Three more for Pannell, who watched as the first of the dunnage, bamboo and raffia, was lifted from the hold. Blacked and lacquered it would fetch eighty guineas at sale or he’d be damned. Seventy Indiamen in the year, averaging eight hundreds of tons, cargoes averaging, what, nine hundreds, totalling three and sixty thousands of tons. Fifteen hundred of them mine, he thought, as the stevedores manhandled the tea-chests from the hold. The Company’s, he corrected himself. The cases went on and on, they would be unlading the rest of the week. By which time the
Albion
will have arrived, and after her the
Belvedere
, the
Princess Charlotte, Earl Howe
and
Sulivan
and eighty-six others. Each disgorging its cargo to the quays, the warehouses and markets of the city.

Out, over the river, Wren’s cathedral resembled a great galleon about which the churches formed a squadron of frigates jostling at anchor. Pannell looked away, but the work of unlading continued without him.
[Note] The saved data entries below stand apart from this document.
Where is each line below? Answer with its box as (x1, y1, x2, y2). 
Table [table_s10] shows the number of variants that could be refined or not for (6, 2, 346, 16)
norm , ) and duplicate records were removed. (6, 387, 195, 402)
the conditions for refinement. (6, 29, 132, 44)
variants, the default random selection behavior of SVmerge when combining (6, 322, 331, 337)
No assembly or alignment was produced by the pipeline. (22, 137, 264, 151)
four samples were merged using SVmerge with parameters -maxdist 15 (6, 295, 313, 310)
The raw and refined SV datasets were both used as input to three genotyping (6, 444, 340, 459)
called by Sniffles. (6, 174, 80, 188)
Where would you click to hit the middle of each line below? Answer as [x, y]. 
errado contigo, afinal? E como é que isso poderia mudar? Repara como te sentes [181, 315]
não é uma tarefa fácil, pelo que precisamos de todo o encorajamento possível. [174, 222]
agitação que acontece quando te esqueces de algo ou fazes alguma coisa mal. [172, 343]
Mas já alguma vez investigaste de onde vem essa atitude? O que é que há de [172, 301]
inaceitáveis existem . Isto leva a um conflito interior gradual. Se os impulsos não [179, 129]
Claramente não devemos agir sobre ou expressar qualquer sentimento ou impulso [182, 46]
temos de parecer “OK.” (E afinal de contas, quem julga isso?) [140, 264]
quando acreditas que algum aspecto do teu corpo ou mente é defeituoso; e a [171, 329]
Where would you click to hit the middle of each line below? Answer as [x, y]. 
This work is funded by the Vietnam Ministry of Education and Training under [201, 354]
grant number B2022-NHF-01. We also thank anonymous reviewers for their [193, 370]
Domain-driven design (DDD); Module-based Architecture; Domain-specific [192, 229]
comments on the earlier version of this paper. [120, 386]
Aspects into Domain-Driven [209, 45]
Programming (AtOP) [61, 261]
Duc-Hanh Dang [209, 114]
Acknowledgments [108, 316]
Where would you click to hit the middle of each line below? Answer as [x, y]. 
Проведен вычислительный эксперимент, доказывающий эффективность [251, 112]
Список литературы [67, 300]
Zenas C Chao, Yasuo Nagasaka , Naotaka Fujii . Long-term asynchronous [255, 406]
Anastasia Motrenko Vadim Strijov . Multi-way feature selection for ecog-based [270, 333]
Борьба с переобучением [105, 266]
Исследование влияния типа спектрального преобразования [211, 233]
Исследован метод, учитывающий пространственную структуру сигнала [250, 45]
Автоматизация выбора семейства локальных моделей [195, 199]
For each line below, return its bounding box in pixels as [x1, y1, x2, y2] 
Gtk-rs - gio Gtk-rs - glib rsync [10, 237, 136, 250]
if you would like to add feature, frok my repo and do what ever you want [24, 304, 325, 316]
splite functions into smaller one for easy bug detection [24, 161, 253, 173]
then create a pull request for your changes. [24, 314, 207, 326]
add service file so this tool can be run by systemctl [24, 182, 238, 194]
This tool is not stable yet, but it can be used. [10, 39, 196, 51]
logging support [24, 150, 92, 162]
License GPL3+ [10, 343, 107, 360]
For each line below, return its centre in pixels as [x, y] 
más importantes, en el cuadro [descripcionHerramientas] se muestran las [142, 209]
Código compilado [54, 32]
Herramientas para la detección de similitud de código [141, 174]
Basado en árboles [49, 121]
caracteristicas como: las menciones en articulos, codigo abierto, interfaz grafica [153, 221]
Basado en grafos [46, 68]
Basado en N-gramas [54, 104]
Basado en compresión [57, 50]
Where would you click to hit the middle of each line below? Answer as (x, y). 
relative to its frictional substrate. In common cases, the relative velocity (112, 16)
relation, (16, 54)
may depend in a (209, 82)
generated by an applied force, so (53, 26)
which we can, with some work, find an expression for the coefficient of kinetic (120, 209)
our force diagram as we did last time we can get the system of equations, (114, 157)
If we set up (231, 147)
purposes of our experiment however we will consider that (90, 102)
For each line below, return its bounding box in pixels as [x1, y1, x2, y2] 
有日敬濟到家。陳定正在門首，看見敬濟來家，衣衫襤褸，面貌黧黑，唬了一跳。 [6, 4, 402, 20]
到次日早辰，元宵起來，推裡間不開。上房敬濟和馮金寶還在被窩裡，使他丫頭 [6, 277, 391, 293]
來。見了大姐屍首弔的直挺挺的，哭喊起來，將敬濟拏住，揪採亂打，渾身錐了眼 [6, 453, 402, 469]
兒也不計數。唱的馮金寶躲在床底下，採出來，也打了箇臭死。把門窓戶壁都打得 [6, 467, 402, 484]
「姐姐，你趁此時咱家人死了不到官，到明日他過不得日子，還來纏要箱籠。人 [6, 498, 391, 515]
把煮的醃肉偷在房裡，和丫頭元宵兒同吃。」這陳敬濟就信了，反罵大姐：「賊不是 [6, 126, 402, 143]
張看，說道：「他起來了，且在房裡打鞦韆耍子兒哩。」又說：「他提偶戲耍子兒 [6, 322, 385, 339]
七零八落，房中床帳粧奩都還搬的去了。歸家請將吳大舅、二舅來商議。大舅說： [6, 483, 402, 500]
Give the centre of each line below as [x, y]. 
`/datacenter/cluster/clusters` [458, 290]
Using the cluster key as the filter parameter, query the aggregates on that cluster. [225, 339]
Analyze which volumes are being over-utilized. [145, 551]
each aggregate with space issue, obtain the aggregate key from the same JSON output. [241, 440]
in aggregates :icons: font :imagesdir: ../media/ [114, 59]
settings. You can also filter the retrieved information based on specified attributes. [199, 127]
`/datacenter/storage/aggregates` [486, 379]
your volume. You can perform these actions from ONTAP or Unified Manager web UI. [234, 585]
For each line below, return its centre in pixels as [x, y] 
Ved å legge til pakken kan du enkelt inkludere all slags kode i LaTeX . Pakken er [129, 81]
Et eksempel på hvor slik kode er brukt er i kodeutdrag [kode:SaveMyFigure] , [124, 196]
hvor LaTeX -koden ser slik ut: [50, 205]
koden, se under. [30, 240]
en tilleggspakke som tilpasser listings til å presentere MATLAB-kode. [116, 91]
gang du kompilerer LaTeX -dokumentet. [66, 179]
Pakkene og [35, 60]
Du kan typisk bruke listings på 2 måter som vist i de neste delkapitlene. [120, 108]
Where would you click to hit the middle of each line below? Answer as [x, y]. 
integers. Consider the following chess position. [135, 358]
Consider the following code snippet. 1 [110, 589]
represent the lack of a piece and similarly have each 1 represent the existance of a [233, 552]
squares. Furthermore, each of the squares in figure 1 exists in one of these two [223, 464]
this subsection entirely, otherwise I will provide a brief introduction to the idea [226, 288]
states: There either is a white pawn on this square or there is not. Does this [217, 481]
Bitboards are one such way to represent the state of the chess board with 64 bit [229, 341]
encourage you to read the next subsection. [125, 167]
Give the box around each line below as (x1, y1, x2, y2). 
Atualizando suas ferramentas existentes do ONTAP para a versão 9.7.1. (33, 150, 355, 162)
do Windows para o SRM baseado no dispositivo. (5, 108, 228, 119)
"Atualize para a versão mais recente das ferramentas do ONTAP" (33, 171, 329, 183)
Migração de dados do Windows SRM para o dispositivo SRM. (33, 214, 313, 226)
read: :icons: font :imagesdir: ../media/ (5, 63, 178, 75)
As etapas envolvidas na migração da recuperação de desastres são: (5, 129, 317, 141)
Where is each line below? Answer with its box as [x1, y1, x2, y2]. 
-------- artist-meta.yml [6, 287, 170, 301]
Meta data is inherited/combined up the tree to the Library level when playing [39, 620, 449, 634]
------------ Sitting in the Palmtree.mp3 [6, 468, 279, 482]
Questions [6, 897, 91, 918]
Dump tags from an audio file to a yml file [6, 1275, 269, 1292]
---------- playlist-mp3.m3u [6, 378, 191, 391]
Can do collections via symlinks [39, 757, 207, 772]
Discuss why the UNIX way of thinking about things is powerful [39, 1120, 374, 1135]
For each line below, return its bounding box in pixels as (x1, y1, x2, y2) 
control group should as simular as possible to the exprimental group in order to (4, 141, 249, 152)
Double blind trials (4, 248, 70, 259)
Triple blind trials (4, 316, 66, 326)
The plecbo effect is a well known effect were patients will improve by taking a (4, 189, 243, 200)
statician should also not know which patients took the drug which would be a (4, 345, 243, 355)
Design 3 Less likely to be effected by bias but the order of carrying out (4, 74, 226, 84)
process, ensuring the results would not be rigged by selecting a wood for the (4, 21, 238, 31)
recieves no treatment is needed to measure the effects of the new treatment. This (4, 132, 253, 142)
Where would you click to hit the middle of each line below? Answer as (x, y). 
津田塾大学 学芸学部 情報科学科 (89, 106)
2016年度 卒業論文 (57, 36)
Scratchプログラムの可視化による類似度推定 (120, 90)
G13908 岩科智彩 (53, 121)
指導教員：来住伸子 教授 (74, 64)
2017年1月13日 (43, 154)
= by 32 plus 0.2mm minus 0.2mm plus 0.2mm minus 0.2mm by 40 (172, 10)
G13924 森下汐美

Case after case was wrestled from the
Nottingham’s
hold to the shore.

Nazim left the ship with the others; home for the last nine months, he did not give it a backward glance. His attention was fixed upon the nondescript vessel which had trailed them to port. It moved slowly up the
river, piloted by its captain, towards Rotherhithe. Nazim watched until it rounded a bend in the river to be lost from his sight. It continued on, wallowing upstream towards its berth where it docked without incident and lay at anchor, creaking, taking on water. No stevedores rushed to greet it, only a grizzled and crippled old sea-farer cast more than a glance as he hauled himself slowly along the quay. And a face appeared briefly at the attic window of Captain Guardian’s house further up. The ship’s crew shuffled belowdecks, heads down, hands jammed in pockets. Their vessel rocked gently with the Thames-tide, its return long overdue, long beyond the faith or patience of any who might be expected to await it, tap, tap, tap against the wharf, a drab tattoo for the homecoming of the
Vendragon
.

A matter of a few miles down the river, Nazim reflected on the long route he had travelled to find this ship. Chance had brought it alongside the
Nottingham
a day’s sail from the estuary. There had been no formal contact, no exchange of pleasantries between the captains. That had surprised Pannell, but it had not surprised Nazim. He had felt a keen disappointment as the
Vendragon
sailed up the Thames and out of his view. It hardly mattered, he told himself, for now he knew its destination. And its purpose. He had been saved the trouble of searching for it. The task before him was huge enough without that. Nine men, nine faceless men. One name.

His companions were beckoning him over, eager to leave for the barracks. He had gained their trust on the voyage and with it, he hoped, their help. It might yet come to that. Their guileless faces looked out to the city with its fine buildings of brick and stone. The river rolled by, stinking.